A Breakup of Google Could Leave YouTube on Its Own

Douglas A. McIntyre

Politicians and antitrust experts increasingly have called for the breakup of several large companies, including Facebook, Amazon and Alphabet Inc.’s (NASDAQ: GOOGL) Google, which dominates the search engine business and thus a huge portion of the online advertising in the United States. One of Google’s standalone divisions is YouTube, the largest video-sharing website in the world. It is a logical target to be pushed out on its own.

A break up of Google would need to take into account its search business, email operation (Gmail), Map product, Chrome browser and YouTube, at the very least. Each holds substantial market share in its category.

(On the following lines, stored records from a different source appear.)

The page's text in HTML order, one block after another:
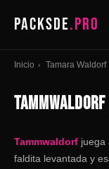
PACKSDE.PRO
Inicio › Tamara Waldorf
Tammwaldorf juega
faldita levantada y
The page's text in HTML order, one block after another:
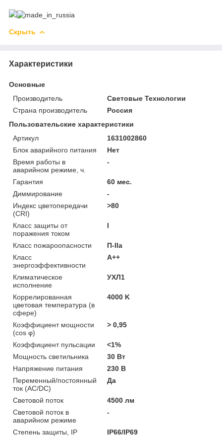
Скрыть
Характеристики
Основные
Производитель
Световые Технологии
Страна производитель
Россия
Пользовательские характеристики
Артикул
1631002860
Блок аварийного питания
Нет
Время работы в
аварийном режиме, ч.
-
Гарантия
60 мес.
Диммирование
-
Индекс цветопередачи
(CRI)
>80
Класс защиты от
поражения током
I
Класс пожароопасности
П-ІІа
Класс
энергоэффективности
A++
Климатическое
исполнение
УХЛ1
Коррелированная
цветовая температура (в
сфере)
4000 K
Коэффициент мощности
(cos φ)
> 0,95
Коэффициент пульсации
<1%
Мощность светильника
30 Вт
Напряжение питания
230 В
Переменный/постоянный
ток (AC/DC)
Да
Световой поток
4500 лм
Световой поток в
аварийном режиме
-
Степень защиты, IP
IP66/IP69
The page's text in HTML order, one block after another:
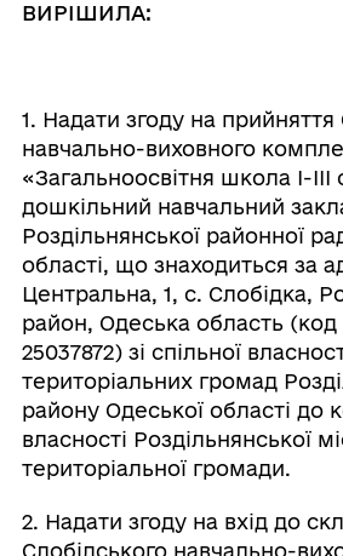
ВИРІШИЛА:
1. Надати згоду на прийняття
навчально-виховного
«Загальноосвітня школа І-ІІІ
дошкільний навчальний
Роздільнянської районної
області, що знаходиться за
Центральна, 1, с. Слобідка,
район, Одеська область
25037872) зі спільної
територіальних громад
району Одеської області до
власності Роздільнянської
територіальної громади.
2. Надати згоду на вхід до
Слобідського навчально-
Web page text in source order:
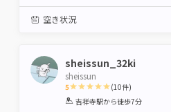
空き状況
sheissun_32ki
sheissun
5
1 2 3 4 5
(10件)
吉祥寺駅から徒歩7分
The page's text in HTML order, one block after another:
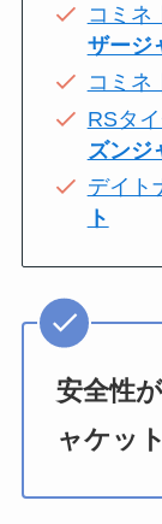
コミネ
ザージ
コミネ｜
RSタイ
ズンジ
デイト
ト
安全性
ャケッ
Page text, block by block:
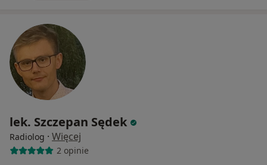
lek. Szczepan Sędek
Radiolog · Więcej
2 opinie
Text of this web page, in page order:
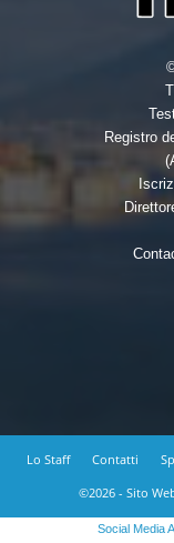
Registro
Lo Staff Contatti
©2026 - Sito
Social Media
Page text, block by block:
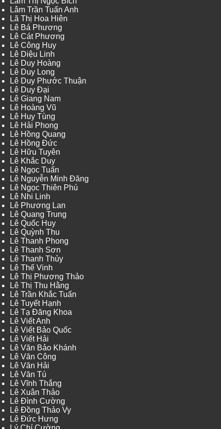
Lâm Trần Tuấn Anh
Lã Thị Hoa Hiên
Lê Bá Phương
Lê Cát Phương
Lê Công Huy
Lê Diệu Linh
Lê Duy Hoàng
Lê Duy Long
Lê Duy Phước Thuận
Lê Duy Đại
Lê Giang Nam
Lê Hoàng Vũ
Lê Huy Tùng
Lê Hải Phong
Lê Hồng Quang
Lê Hồng Đức
Lê Hữu Tuyên
Lê Khắc Duy
Lê Ngọc Tuấn
Lê Nguyễn Minh Đăng
Lê Ngọc Thiên Phú
Lê Nhi Linh
Lê Phương Lan
Lê Quang Trung
Lê Quốc Huy
Lê Quỳnh Thu
Lê Thanh Phong
Lê Thanh Sơn
Lê Thanh Thủy
Lê Thế Vinh
Lê Thị Phương Thảo
Lê Thị Thu Hằng
Lê Trần Khắc Tuấn
Lê Tuyết Hạnh
Lê Tạ Đăng Khoa
Lê Viết Anh
Lê Viết Bảo Quốc
Lê Viết Hải
Lê Văn Bảo Khánh
Lê Văn Công
Lê Văn Hải
Lê Văn Tú
Lê Vĩnh Thắng
Lê Xuân Thảo
Lê Đình Cường
Lê Đồng Thảo Vy
Lê Đức Hưng
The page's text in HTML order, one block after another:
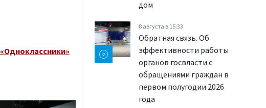
«Одноклассники»
дом
8 августа в 15:33
Обратная связь. Об
эффективности работы
органов госвласти с
обращениями граждан в
первом полугодии 2026
года
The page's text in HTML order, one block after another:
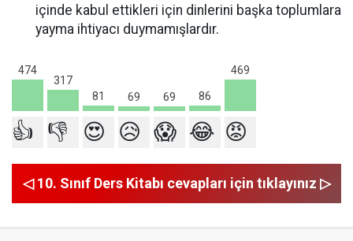
içinde kabul ettikleri için dinlerini başka toplumlara
yayma ihtiyacı duymamışlardır.
474
317
81
69 69 86
469
👍 👎 😍 😥 😱 😂 😡
◁ 10. Sınıf Ders Kitabı cevapları için tıklayınız ▷

Google critics say it uses some of the products and services to leverage the sale and adoption of others, which creates a circle of dominance in a number of categories. The first among these is search, in which Google has an estimated 80% or more of the American market. Google and Facebook are estimated to control well over half of the American market for online adverting, which critics say gives them unprecedented price leverage.

YouTube users watch 3.25 billion videos a month. Many critics argue it takes the audience from both paid cable television and ad-supported broadcasts. If it stood on its own, at least it would not have the advantages of the distribution of the Chrome browser.

It is also hard for Google to argue that YouTube cannot be successful on its own. It has revenue of over $8 billion and a position in the video market that cannot be matched.